<<<<

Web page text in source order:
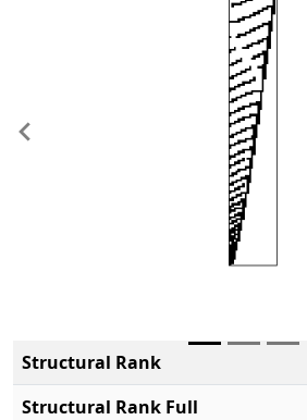
Previous
Structural Rank
Structural Rank Full
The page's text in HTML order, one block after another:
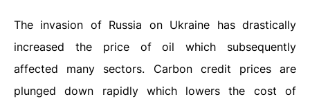
The invasion of Russia on Ukraine has drastically
increased the price of oil which subsequently
affected many sectors. Carbon credit prices are
plunged down rapidly which lowers the cost of
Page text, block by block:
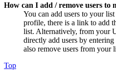
How can I add / remove users to
You can add users to your
profile, there is a link to add
list. Alternatively, from your
directly add users by
also remove users from your
Top
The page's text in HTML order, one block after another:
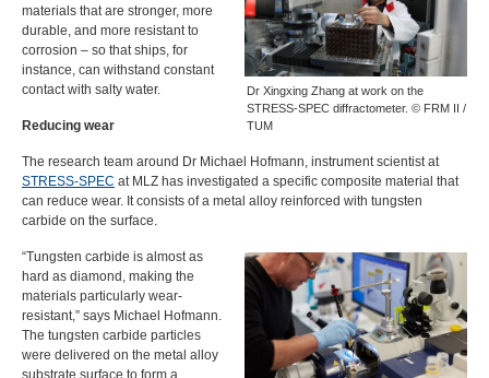
Dr Xingxing Zhang at work on the
STRESS-SPEC diffractometer. © FRM II /
TUM
materials that are stronger, more
durable, and more resistant to
corrosion – so that ships, for
instance, can withstand constant
contact with salty water.
Reducing wear
The research team around Dr Michael Hofmann, instrument scientist at
STRESS-SPEC at MLZ has investigated a specific composite material that
can reduce wear. It consists of a metal alloy reinforced with tungsten
carbide on the surface.
“Tungsten carbide is almost as
hard as diamond, making the
materials particularly wear-
resistant,” says Michael Hofmann.
The tungsten carbide particles
were delivered on the metal alloy
substrate surface to form a
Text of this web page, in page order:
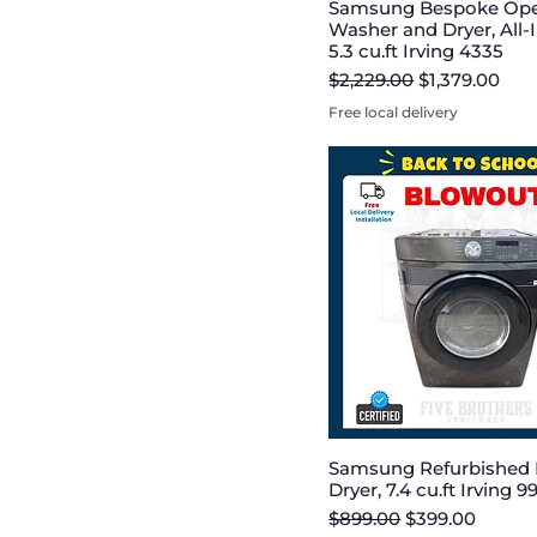
Samsung Bespoke
Washer and Dryer,
5.3 cu.ft Irving 4335
Regular Price
$2,229.00Sale Price
$1,379.00
Free local delivery
Samsung Refurbished
Dryer, 7.4 cu.ft Irving
Regular Price
$899.00Sale Price
$399.00
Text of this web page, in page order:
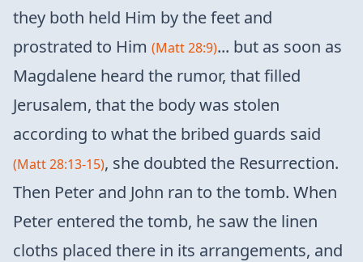
they both held Him by the feet and
prostrated to Him (Matt 28:9)... but as soon as
Magdalene heard the rumor, that filled
Jerusalem, that the body was stolen
according to what the bribed guards said
(Matt 28:13-15), she doubted the Resurrection.
Then Peter and John ran to the tomb. When
Peter entered the tomb, he saw the linen
cloths placed there in its arrangements, and
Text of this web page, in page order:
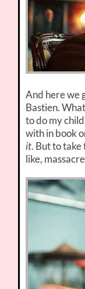
And here we
Bastien.
to do my
with in book
it. But to
like,
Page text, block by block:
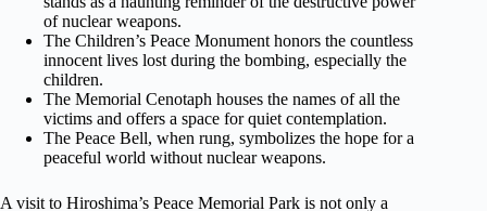
of nuclear weapons.
The Children’s Peace Monument honors the countless
innocent lives lost during the bombing, especially the
children.
The Memorial Cenotaph houses the names of all the
victims and offers a space for quiet contemplation.
The Peace Bell, when rung, symbolizes the hope for a
peaceful world without nuclear weapons.
A visit to Hiroshima’s Peace Memorial Park is not only a
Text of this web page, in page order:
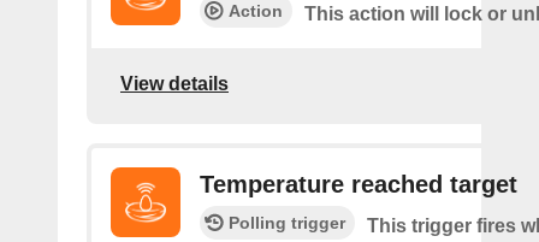
Action This action will lock or
View details
Temperature reached target
Polling trigger
This trigger fires
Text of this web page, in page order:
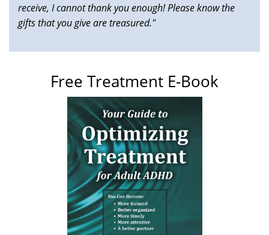
receive, I cannot thank you enough! Please know the
gifts that you give are treasured."
Free Treatment E-Book
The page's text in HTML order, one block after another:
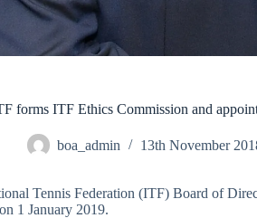
forms ITF Ethics Commission and
boa_admin 13th November
Tennis Federation (ITF) Board of
1 January 2019.
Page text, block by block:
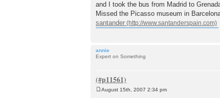
and I took the bus from Madrid to
Missed the Picasso museum in
santander
annie
Expert on Something
August 15th, 2007 2:34 pm
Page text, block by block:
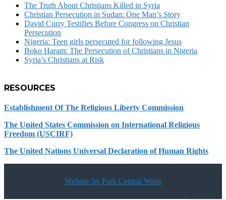
The Truth About Christians Killed in Syria
Christian Persecution in Sudan: One Man’s Story
David Curry Testifies Before Congress on Christian
Persecution
Nigeria: Teen girls persecuted for following Jesus
Boko Haram: The Persecution of Christians in Nigeria
Syria’s Christians at Risk
RESOURCES
Establishment Of The Religious Liberty Commission
The United States Commission on International Religious
Freedom (USCIRF)
The United Nations Universal Declaration of Human Rights
Website by Park Central Webs
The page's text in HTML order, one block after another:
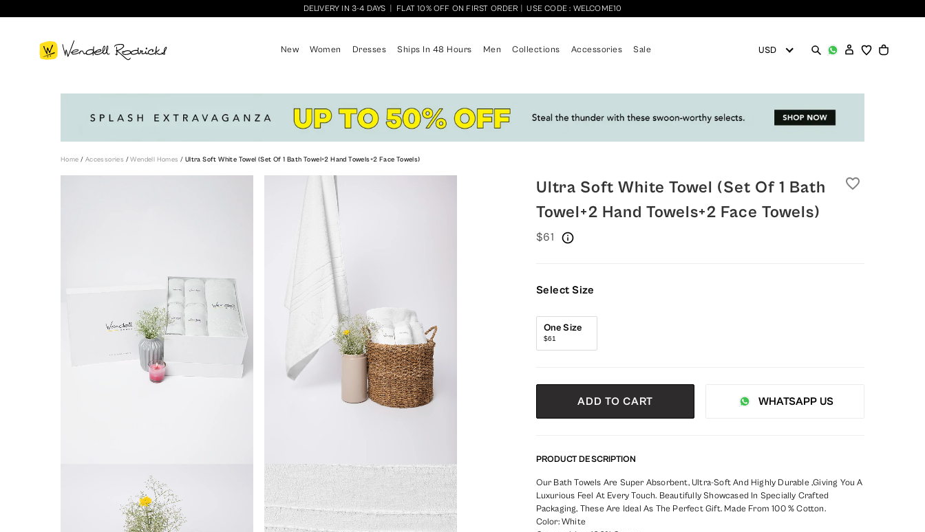
DELIVERY IN 3-4 DAYS FLAT 10% OFF ON FIRST ORDER USE CODE : WELCOME10
New Women Dresses Ships In 48 Hours Men Collections Accessories Sale
Home / Accessories /Wendell Homes/ Ultra Soft White Towel (Set Of 1 Bath Towel+2 Hand Towels+2 Face Towels)
Ultra Soft White Towel (set Of 1 Bath
Towel+2 Hand Towels+2 Face Towels)
favorite_border
$61
Select Size
One Size
$61
ADD TO CART WHATSAPP US
PRODUCT DESCRIPTION
Our Bath Towels Are Super Absorbent, Ultra-Soft And Highly Durable ,Giving You A
Luxurious Feel At Every Touch. Beautifully Showcased In Specially Crafted
Packaging, These Are Ideal As The Perfect Gift. Made From 100 % Cotton.
Color: White
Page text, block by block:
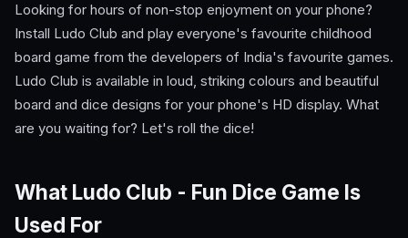
Looking for hours of non-stop enjoyment on your phone?
Install Ludo Club and play everyone's favourite childhood
board game from the developers of India's favourite games.
Ludo Club is available in loud, striking colours and beautiful
board and dice designs for your phone's HD display. What
are you waiting for? Let's roll the dice!
What Ludo Club - Fun Dice Game Is
Used For
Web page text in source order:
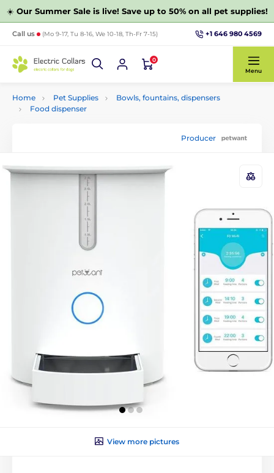
☀️ Our Summer Sale is live! Save up to 50% on all pet supplies!
Call us (Mo 9-17, Tu 8-16, We 10-18, Th-Fr 7-15) +1 646 980 4569
0
Menu
Home Pet Supplies
Bowls, fountains, dispensers
Food dispenser
Producer
View more pictures
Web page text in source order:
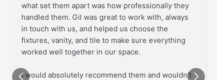
what set them apart was how professionally they
handled them. Gil was great to work with, always
in touch with us, and helped us choose the
fixtures, vanity, and tile to make sure everything
worked well together in our space.
I would absolutely recommend them and wouldn't
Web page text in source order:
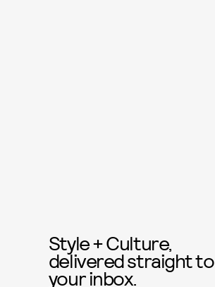
Style + Culture,
delivered straight to
your inbox.
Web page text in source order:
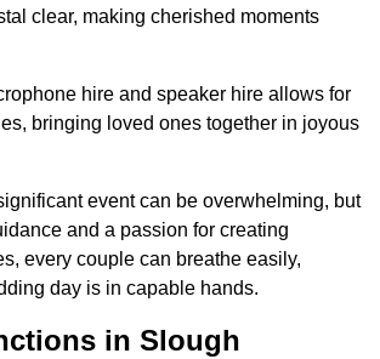
clear, making cherished moments
hire and speaker hire allows for
bringing loved ones together in joyous
event can be overwhelming, but
and a passion for creating
every couple can breathe easily,
day is in capable hands.
in Slough
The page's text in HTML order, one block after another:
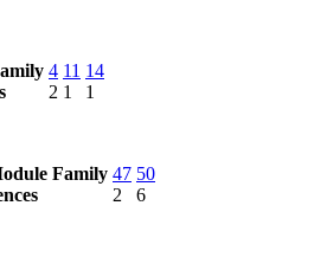
4
2
11
1
14
1
Family 47
2
50
6
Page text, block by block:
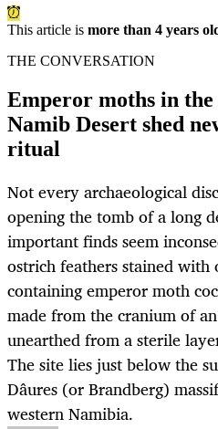
This article is more than 4 years
THE CONVERSATION
Emperor moths in
Namib Desert shed
ritual
Not every archaeological
opening the tomb of a long
important finds seem
ostrich feathers stained with
containing emperor moth
made from the cranium of
unearthed from a sterile
The site lies just below the
Dâures (or Brandberg)
western Namibia.
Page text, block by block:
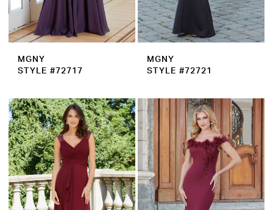
MGNY
STYLE #72717
MGNY
STYLE #72721
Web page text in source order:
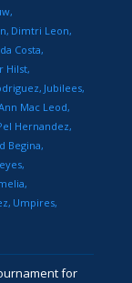
Dimtri Leon
Costa
Hilst
Jubilees
Mac Leod
Hernandez
Begina
Umpires
for
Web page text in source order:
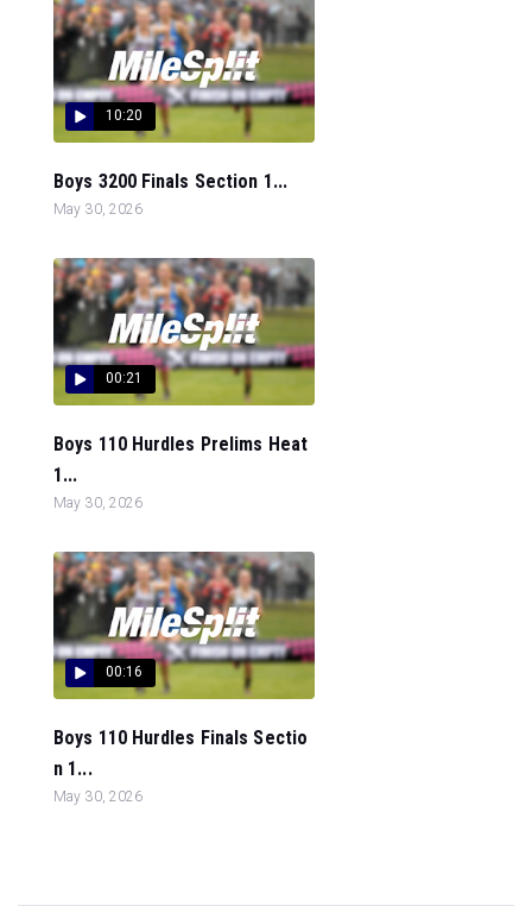
10:20
Boys 3200 Finals Section 1...
May 30, 2026
00:21
Boys 110 Hurdles Prelims Heat
1...
May 30, 2026
00:16
Boys 110 Hurdles Finals Sectio
n 1...
May 30, 2026
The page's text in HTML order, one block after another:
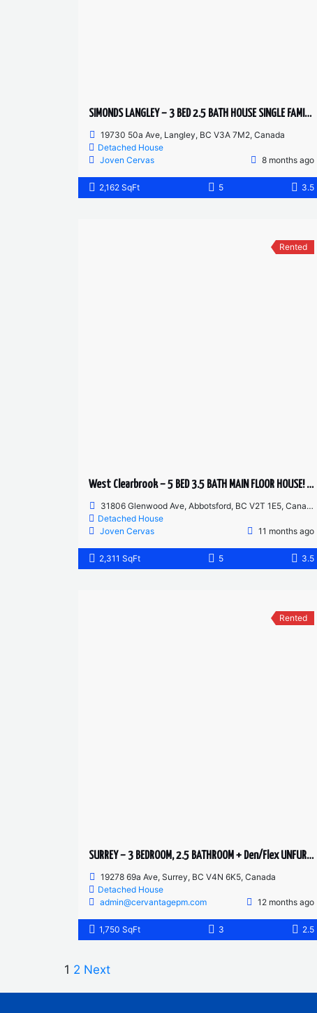
SIMONDS LANGLEY – 3 BED 2.5 BATH HOUSE SINGLE FAMILY HOME
19730 50a Ave, Langley, BC V3A 7M2, Canada
Detached House
Joven Cervas
8 months ago
2,162 SqFt 5 3.5
Rented
West Clearbrook – 5 BED 3.5 BATH MAIN FLOOR HOUSE! HUGE YARD AND DRIVEWAY
31806 Glenwood Ave, Abbotsford, BC V2T 1E5, Canada
Detached House
Joven Cervas
11 months ago
2,311 SqFt 5 3.5
Rented
SURREY – 3 BEDROOM, 2.5 BATHROOM + Den/Flex UNFURNISHED HOUSE
19278 69a Ave, Surrey, BC V4N 6K5, Canada
Detached House
admin@cervantagepm.com
12 months ago
1,750 SqFt 3 2.5
1 2 Next
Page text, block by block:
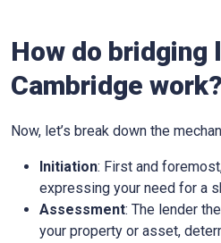
How do bridging
Cambridge work?
Now, let’s break down the
Initiation: First and
expressing your need for a
Assessment: The lender
your property or asset,
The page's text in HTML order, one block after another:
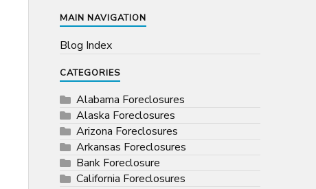
MAIN NAVIGATION
Blog Index
CATEGORIES
Alabama Foreclosures
Alaska Foreclosures
Arizona Foreclosures
Arkansas Foreclosures
Bank Foreclosure
California Foreclosures
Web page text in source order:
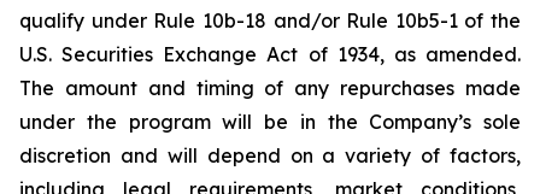
qualify under Rule 10b-18 and/or Rule 10b5-1 of the
U.S. Securities Exchange Act of 1934, as amended.
The amount and timing of any repurchases made
under the program will be in the Company’s sole
discretion and will depend on a variety of factors,
including legal requirements, market conditions,
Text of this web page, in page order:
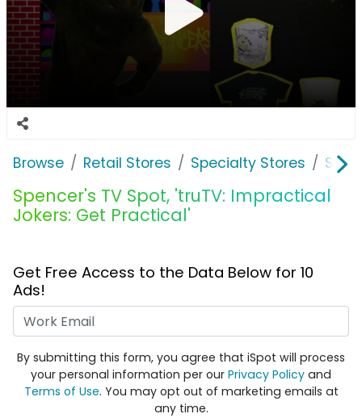
Browse Retail Stores Specialty Stores
Spencer's TV Spot, 'truTV: Impractical
Jokers: Get Practical'
Get Free Access to the Data Below for 10
Ads!
By submitting this form, you agree that iSpot will process
your personal information per our Privacy Policy and
Terms of Use. You may opt out of marketing emails at
any time.

>>>>

§ **EXERCISE DIRECTIONS**: Leave the images out as you retype each line of the material exactly.

§ **RESPONSE TO THE EXERCISE**:
Web page text in source order:
Previous
Structural Rank
Structural Rank Full
The page's text in HTML order, one block after another:
The invasion of Russia on Ukraine has drastically
increased the price of oil which subsequently
affected many sectors. Carbon credit prices are
plunged down rapidly which lowers the cost of
Page text, block by block:
How can I add / remove users to
You can add users to your
profile, there is a link to add
list. Alternatively, from your
directly add users by
also remove users from your
Top
The page's text in HTML order, one block after another:
Dr Xingxing Zhang at work on the
STRESS-SPEC diffractometer. © FRM II /
TUM
materials that are stronger, more
durable, and more resistant to
corrosion – so that ships, for
instance, can withstand constant
contact with salty water.
Reducing wear
The research team around Dr Michael Hofmann, instrument scientist at
STRESS-SPEC at MLZ has investigated a specific composite material that
can reduce wear. It consists of a metal alloy reinforced with tungsten
carbide on the surface.
“Tungsten carbide is almost as
hard as diamond, making the
materials particularly wear-
resistant,” says Michael Hofmann.
The tungsten carbide particles
were delivered on the metal alloy
substrate surface to form a
Text of this web page, in page order:
Samsung Bespoke
Washer and Dryer,
5.3 cu.ft Irving 4335
Regular Price
$2,229.00Sale Price
$1,379.00
Free local delivery
Samsung Refurbished
Dryer, 7.4 cu.ft Irving
Regular Price
$899.00Sale Price
$399.00
Text of this web page, in page order:
they both held Him by the feet and
prostrated to Him (Matt 28:9)... but as soon as
Magdalene heard the rumor, that filled
Jerusalem, that the body was stolen
according to what the bribed guards said
(Matt 28:13-15), she doubted the Resurrection.
Then Peter and John ran to the tomb. When
Peter entered the tomb, he saw the linen
cloths placed there in its arrangements, and
Text of this web page, in page order:
And here we
Bastien.
to do my
with in book
it. But to
like,
Page text, block by block:
of nuclear weapons.
The Children’s Peace Monument honors the countless
innocent lives lost during the bombing, especially the
children.
The Memorial Cenotaph houses the names of all the
victims and offers a space for quiet contemplation.
The Peace Bell, when rung, symbolizes the hope for a
peaceful world without nuclear weapons.
A visit to Hiroshima’s Peace Memorial Park is not only a
Text of this web page, in page order:
Action This action will lock or
View details
Temperature reached target
Polling trigger
This trigger fires
Text of this web page, in page order:
receive, I cannot thank you enough! Please know the
gifts that you give are treasured."
Free Treatment E-Book
The page's text in HTML order, one block after another:
forms ITF Ethics Commission and
boa_admin 13th November
Tennis Federation (ITF) Board of
1 January 2019.
Page text, block by block:
and I took the bus from Madrid to
Missed the Picasso museum in
santander
annie
Expert on Something
August 15th, 2007 2:34 pm
Page text, block by block:
The Truth About Christians Killed in Syria
Christian Persecution in Sudan: One Man’s Story
David Curry Testifies Before Congress on Christian
Persecution
Nigeria: Teen girls persecuted for following Jesus
Boko Haram: The Persecution of Christians in Nigeria
Syria’s Christians at Risk
RESOURCES
Establishment Of The Religious Liberty Commission
The United States Commission on International Religious
Freedom (USCIRF)
The United Nations Universal Declaration of Human Rights
Website by Park Central Webs
The page's text in HTML order, one block after another:
DELIVERY IN 3-4 DAYS FLAT 10% OFF ON FIRST ORDER USE CODE : WELCOME10
New Women Dresses Ships In 48 Hours Men Collections Accessories Sale
Home / Accessories /Wendell Homes/ Ultra Soft White Towel (Set Of 1 Bath Towel+2 Hand Towels+2 Face Towels)
Ultra Soft White Towel (set Of 1 Bath
Towel+2 Hand Towels+2 Face Towels)
favorite_border
$61
Select Size
One Size
$61
ADD TO CART WHATSAPP US
PRODUCT DESCRIPTION
Our Bath Towels Are Super Absorbent, Ultra-Soft And Highly Durable ,Giving You A
Luxurious Feel At Every Touch. Beautifully Showcased In Specially Crafted
Packaging, These Are Ideal As The Perfect Gift. Made From 100 % Cotton.
Color: White
Page text, block by block:
Looking for hours of non-stop enjoyment on your phone?
Install Ludo Club and play everyone's favourite childhood
board game from the developers of India's favourite games.
Ludo Club is available in loud, striking colours and beautiful
board and dice designs for your phone's HD display. What
are you waiting for? Let's roll the dice!
What Ludo Club - Fun Dice Game Is
Used For
Web page text in source order:
☀️ Our Summer Sale is live! Save up to 50% on all pet supplies!
Call us (Mo 9-17, Tu 8-16, We 10-18, Th-Fr 7-15) +1 646 980 4569
0
Menu
Home Pet Supplies
Bowls, fountains, dispensers
Food dispenser
Producer
View more pictures
Web page text in source order:
what set them apart was how professionally they
handled them. Gil was great to work with, always
in touch with us, and helped us choose the
fixtures, vanity, and tile to make sure everything
worked well together in our space.
I would absolutely recommend them and wouldn't
Web page text in source order:
Style + Culture,
delivered straight to
your inbox.
Web page text in source order:
clear, making cherished moments
hire and speaker hire allows for
bringing loved ones together in joyous
event can be overwhelming, but
and a passion for creating
every couple can breathe easily,
day is in capable hands.
in Slough
The page's text in HTML order, one block after another:
4
2
11
1
14
1
Family 47
2
50
6
Page text, block by block:
This article is more than 4 years
THE CONVERSATION
Emperor moths in
Namib Desert shed
ritual
Not every archaeological
opening the tomb of a long
important finds seem
ostrich feathers stained with
containing emperor moth
made from the cranium of
unearthed from a sterile
The site lies just below the
Dâures (or Brandberg)
western Namibia.
Page text, block by block:
MGNY
STYLE #72717
MGNY
STYLE #72721
Web page text in source order:
Dimtri Leon
Costa
Hilst
Jubilees
Mac Leod
Hernandez
Begina
Umpires
for
Web page text in source order:
10:20
Boys 3200 Finals Section 1...
May 30, 2026
00:21
Boys 110 Hurdles Prelims Heat
1...
May 30, 2026
00:16
Boys 110 Hurdles Finals Sectio
n 1...
May 30, 2026
The page's text in HTML order, one block after another:
SIMONDS LANGLEY – 3 BED 2.5 BATH HOUSE SINGLE FAMILY HOME
19730 50a Ave, Langley, BC V3A 7M2, Canada
Detached House
Joven Cervas
8 months ago
2,162 SqFt 5 3.5
Rented
West Clearbrook – 5 BED 3.5 BATH MAIN FLOOR HOUSE! HUGE YARD AND DRIVEWAY
31806 Glenwood Ave, Abbotsford, BC V2T 1E5, Canada
Detached House
Joven Cervas
11 months ago
2,311 SqFt 5 3.5
Rented
SURREY – 3 BEDROOM, 2.5 BATHROOM + Den/Flex UNFURNISHED HOUSE
19278 69a Ave, Surrey, BC V4N 6K5, Canada
Detached House
admin@cervantagepm.com
12 months ago
1,750 SqFt 3 2.5
1 2 Next
Page text, block by block:
How do bridging
Cambridge work?
Now, let’s break down the
Initiation: First and
expressing your need for a
Assessment: The lender
your property or asset,
The page's text in HTML order, one block after another:
MAIN NAVIGATION
Blog Index
CATEGORIES
Alabama Foreclosures
Alaska Foreclosures
Arizona Foreclosures
Arkansas Foreclosures
Bank Foreclosure
California Foreclosures
Web page text in source order:
qualify under Rule 10b-18 and/or Rule 10b5-1 of the
U.S. Securities Exchange Act of 1934, as amended.
The amount and timing of any repurchases made
under the program will be in the Company’s sole
discretion and will depend on a variety of factors,
including legal requirements, market conditions,
Text of this web page, in page order:
Browse Retail Stores Specialty Stores
Spencer's TV Spot, 'truTV: Impractical
Jokers: Get Practical'
Get Free Access to the Data Below for 10
Ads!
By submitting this form, you agree that iSpot will process
your personal information per our Privacy Policy and
Terms of Use. You may opt out of marketing emails at
any time.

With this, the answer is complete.